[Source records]

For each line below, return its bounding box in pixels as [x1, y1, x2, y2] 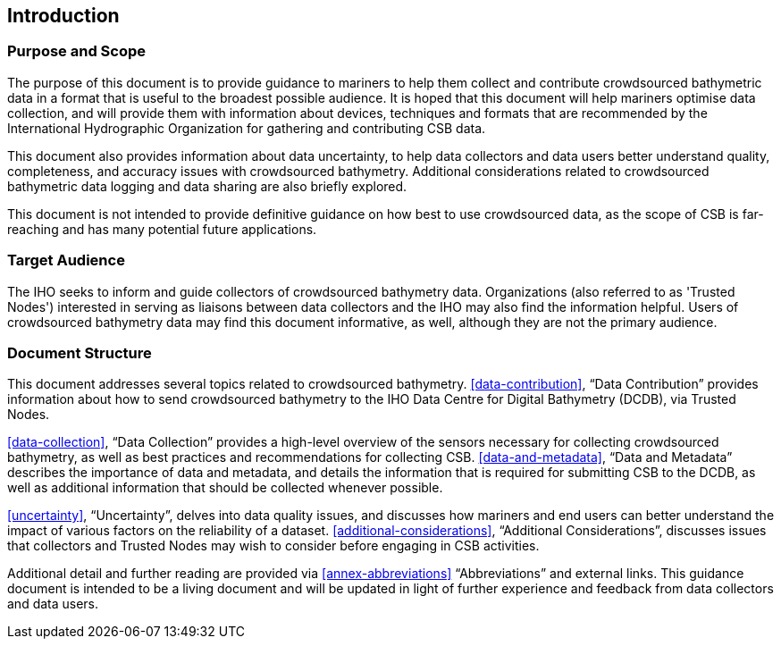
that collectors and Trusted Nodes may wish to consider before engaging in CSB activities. [7, 538, 540, 554]
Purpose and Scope [7, 42, 146, 61]
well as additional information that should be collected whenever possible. [7, 480, 443, 496]
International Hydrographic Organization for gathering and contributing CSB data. [7, 120, 486, 136]
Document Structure [7, 343, 152, 362]
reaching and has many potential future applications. [7, 221, 317, 237]
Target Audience [7, 251, 125, 270]
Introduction [7, 4, 120, 27]
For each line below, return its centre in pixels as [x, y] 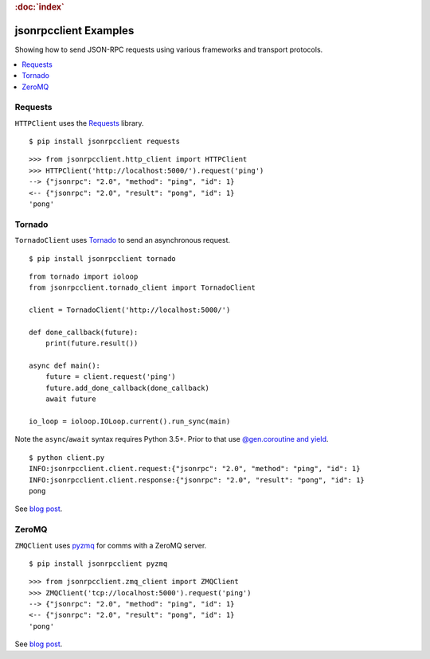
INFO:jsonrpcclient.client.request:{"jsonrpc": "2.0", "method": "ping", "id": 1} [195, 469]
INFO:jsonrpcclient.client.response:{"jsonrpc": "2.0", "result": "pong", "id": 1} [197, 480]
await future [70, 399]
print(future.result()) [92, 343]
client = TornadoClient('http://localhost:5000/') [130, 310]
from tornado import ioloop [84, 276]
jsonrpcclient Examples [74, 31]
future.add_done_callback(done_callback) [127, 388]
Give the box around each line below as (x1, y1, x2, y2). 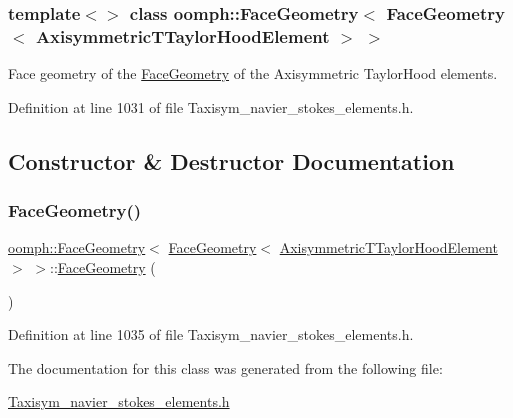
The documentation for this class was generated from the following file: (8, 357, 443, 378)
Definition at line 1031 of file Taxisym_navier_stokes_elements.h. (8, 96, 414, 117)
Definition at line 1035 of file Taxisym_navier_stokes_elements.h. (8, 324, 414, 345)
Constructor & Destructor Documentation (8, 145, 455, 176)
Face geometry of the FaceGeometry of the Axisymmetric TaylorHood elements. (8, 63, 498, 84)
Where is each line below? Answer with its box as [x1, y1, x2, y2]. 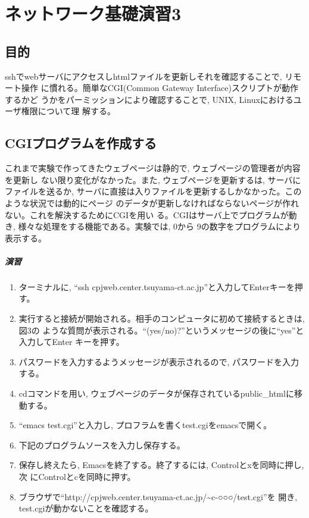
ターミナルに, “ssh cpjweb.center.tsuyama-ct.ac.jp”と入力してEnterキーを [18, 280, 295, 293]
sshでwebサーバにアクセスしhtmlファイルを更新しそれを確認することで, [5, 70, 282, 82]
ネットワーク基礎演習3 [5, 1, 182, 26]
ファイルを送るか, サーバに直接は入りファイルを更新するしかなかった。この [5, 185, 302, 197]
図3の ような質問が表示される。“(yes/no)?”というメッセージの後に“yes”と [18, 324, 304, 336]
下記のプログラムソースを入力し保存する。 [18, 438, 185, 451]
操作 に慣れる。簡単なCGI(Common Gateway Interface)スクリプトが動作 [21, 81, 298, 94]
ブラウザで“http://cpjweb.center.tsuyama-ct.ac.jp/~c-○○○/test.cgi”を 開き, [18, 490, 298, 503]
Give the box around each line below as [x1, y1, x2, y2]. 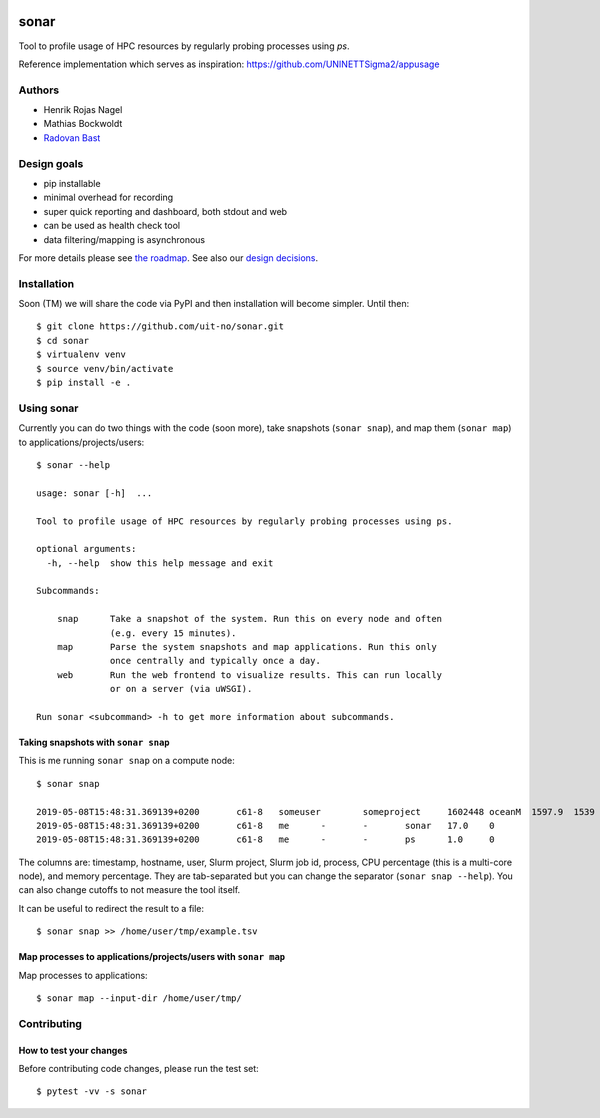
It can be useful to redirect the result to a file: [18, 902, 205, 914]
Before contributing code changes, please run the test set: [18, 1063, 259, 1074]
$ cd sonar [36, 335, 90, 346]
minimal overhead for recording [43, 191, 174, 204]
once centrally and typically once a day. [110, 655, 322, 667]
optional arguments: [36, 543, 137, 555]
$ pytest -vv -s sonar [36, 1086, 148, 1097]
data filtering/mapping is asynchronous [43, 233, 205, 245]
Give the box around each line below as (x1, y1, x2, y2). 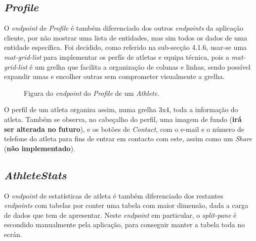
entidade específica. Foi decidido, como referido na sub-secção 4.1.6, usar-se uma (4, 42, 247, 52)
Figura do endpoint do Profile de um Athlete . (24, 87, 160, 98)
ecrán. (4, 229, 22, 239)
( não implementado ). (4, 143, 76, 153)
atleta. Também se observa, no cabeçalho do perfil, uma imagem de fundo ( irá (4, 114, 242, 124)
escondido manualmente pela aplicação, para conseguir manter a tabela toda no (4, 219, 245, 230)
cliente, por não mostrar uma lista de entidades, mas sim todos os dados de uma (4, 32, 248, 42)
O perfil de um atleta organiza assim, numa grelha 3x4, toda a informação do (4, 104, 238, 115)
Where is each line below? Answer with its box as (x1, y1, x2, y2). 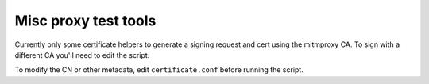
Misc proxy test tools (14, 12, 157, 29)
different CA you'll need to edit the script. (14, 50, 150, 59)
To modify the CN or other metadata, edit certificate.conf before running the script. (14, 65, 303, 74)
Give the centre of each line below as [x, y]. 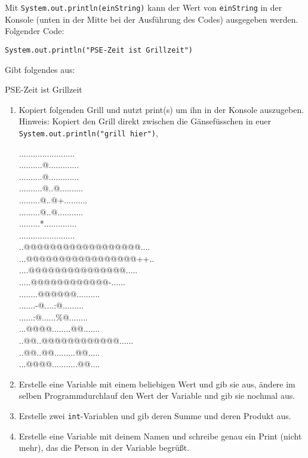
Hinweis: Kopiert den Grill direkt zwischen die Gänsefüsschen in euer [145, 121]
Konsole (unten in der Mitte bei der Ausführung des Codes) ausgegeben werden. [152, 19]
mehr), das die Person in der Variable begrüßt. [104, 448]
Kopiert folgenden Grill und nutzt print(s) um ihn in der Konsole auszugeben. [161, 109]
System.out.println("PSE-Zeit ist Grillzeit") [99, 50]
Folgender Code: [35, 31]
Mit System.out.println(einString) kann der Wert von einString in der [144, 7]
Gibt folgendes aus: [40, 69]
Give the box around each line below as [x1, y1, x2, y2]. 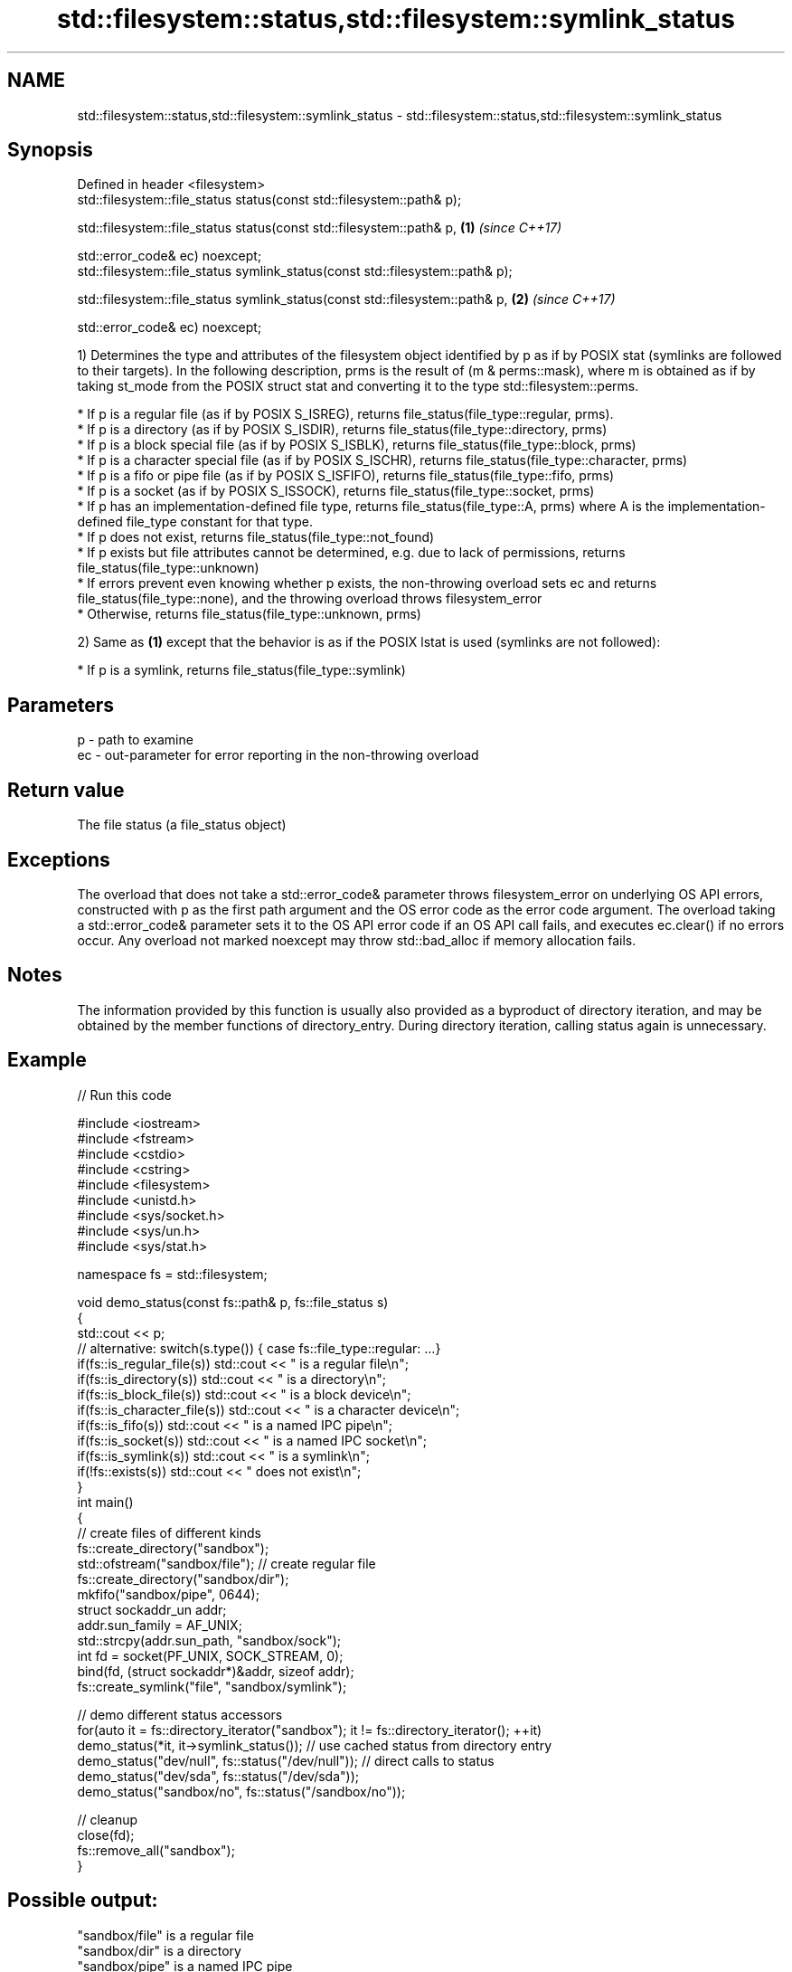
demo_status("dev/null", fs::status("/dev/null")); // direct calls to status [77, 1752, 495, 1768]
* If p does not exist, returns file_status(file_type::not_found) [77, 529, 435, 545]
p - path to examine [77, 732, 193, 748]
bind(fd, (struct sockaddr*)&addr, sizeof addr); [77, 1663, 354, 1679]
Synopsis [7, 138, 93, 162]
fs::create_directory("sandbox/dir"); [77, 1570, 289, 1587]
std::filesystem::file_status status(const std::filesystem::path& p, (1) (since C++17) [77, 220, 562, 236]
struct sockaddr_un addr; [77, 1601, 227, 1617]
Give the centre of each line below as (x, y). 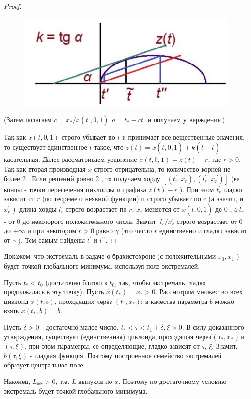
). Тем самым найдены (52, 240)
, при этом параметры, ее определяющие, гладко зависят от (112, 346)
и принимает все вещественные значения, (183, 136)
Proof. (13, 6)
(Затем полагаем (28, 119)
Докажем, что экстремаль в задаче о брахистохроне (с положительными (110, 256)
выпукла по (95, 381)
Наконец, (17, 381)
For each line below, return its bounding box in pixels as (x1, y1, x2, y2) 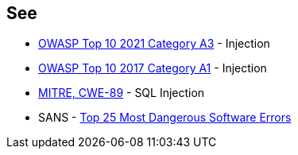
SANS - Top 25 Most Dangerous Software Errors (38, 110, 292, 125)
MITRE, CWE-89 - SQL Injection (38, 86, 205, 100)
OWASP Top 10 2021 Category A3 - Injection (38, 37, 270, 51)
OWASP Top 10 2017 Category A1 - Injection (38, 61, 267, 76)
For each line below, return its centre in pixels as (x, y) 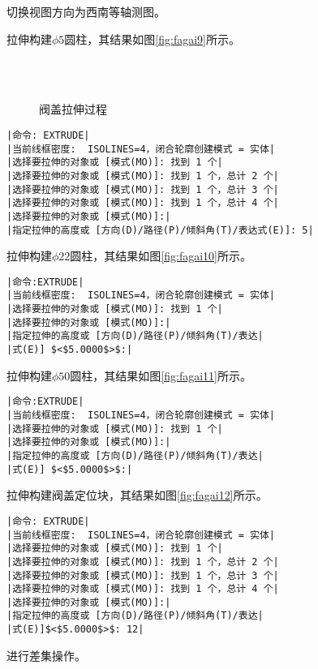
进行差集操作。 (46, 655)
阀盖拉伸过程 (73, 109)
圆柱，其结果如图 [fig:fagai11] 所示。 (161, 375)
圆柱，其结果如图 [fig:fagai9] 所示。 (152, 39)
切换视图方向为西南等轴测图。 (86, 11)
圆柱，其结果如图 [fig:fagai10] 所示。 (161, 256)
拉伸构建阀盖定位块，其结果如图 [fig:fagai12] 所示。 (137, 495)
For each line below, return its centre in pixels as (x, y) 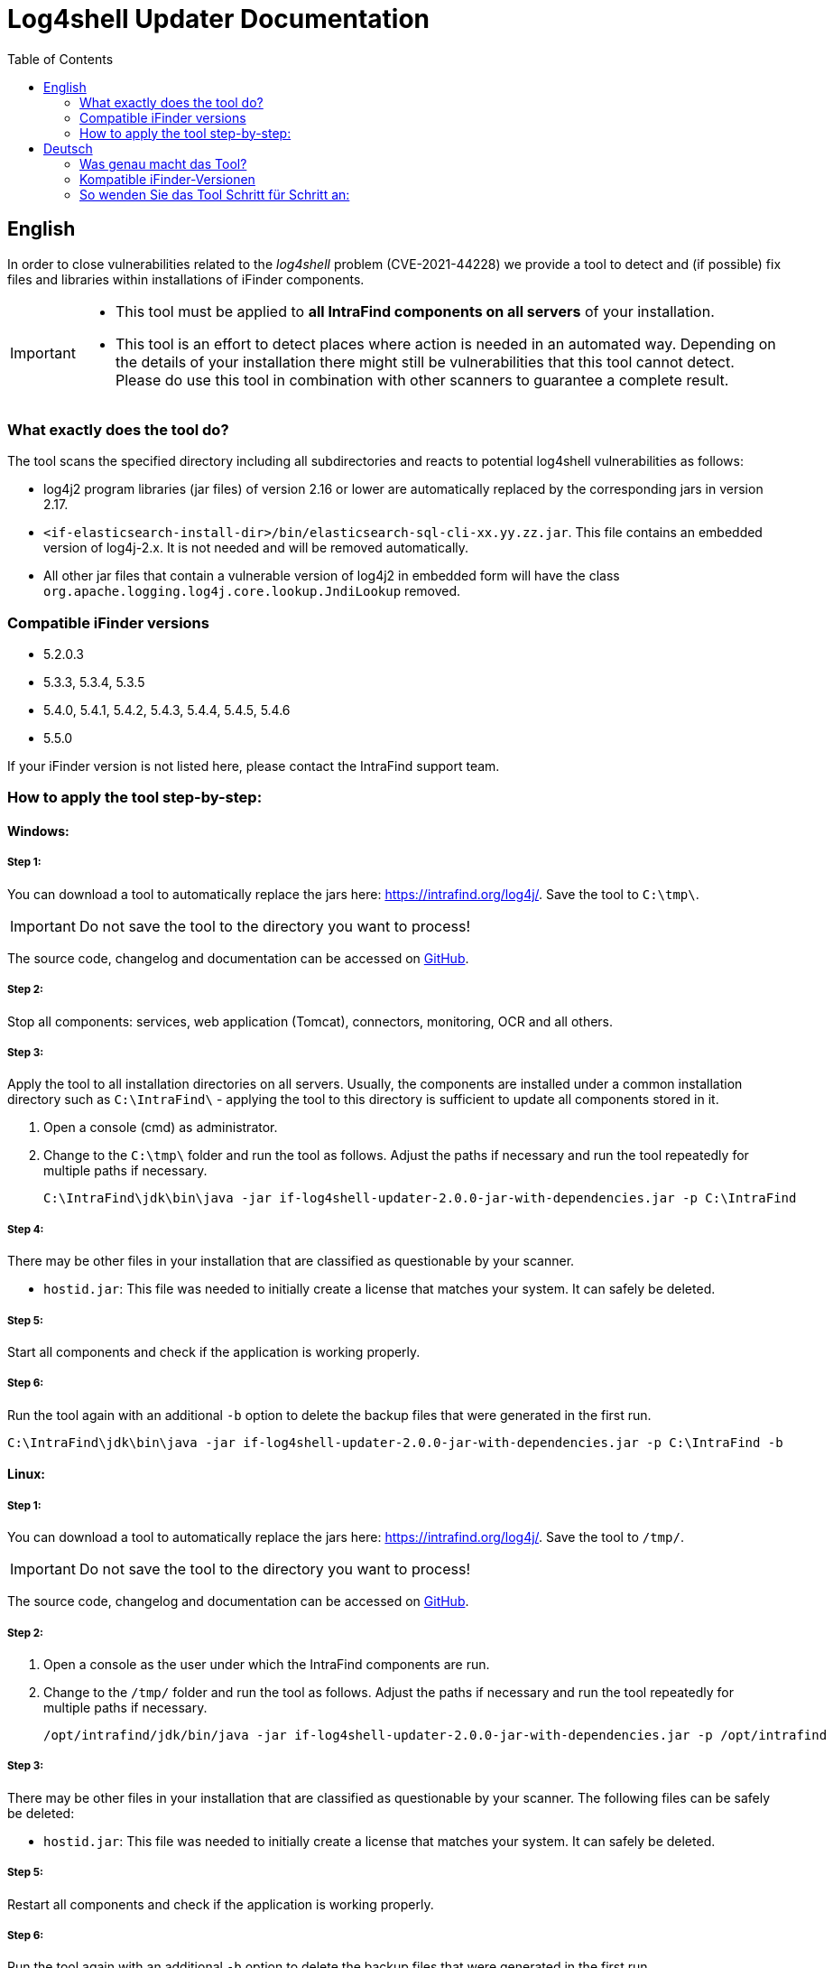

[Work instructions]
Exactly as written, repeat the lines from the beginning of the entries up to and including the line with "pixels as [x, y]", but not the pictures.

[Answer to the problem]
For each line below, return its bounding box in pixels as [x1, y1, x2, y2] 
that collectors and Trusted Nodes may wish to consider before engaging in CSB activities. [7, 538, 540, 554]
Purpose and Scope [7, 42, 146, 61]
well as additional information that should be collected whenever possible. [7, 480, 443, 496]
International Hydrographic Organization for gathering and contributing CSB data. [7, 120, 486, 136]
Document Structure [7, 343, 152, 362]
reaching and has many potential future applications. [7, 221, 317, 237]
Target Audience [7, 251, 125, 270]
Introduction [7, 4, 120, 27]
For each line below, return its centre in pixels as [x, y] 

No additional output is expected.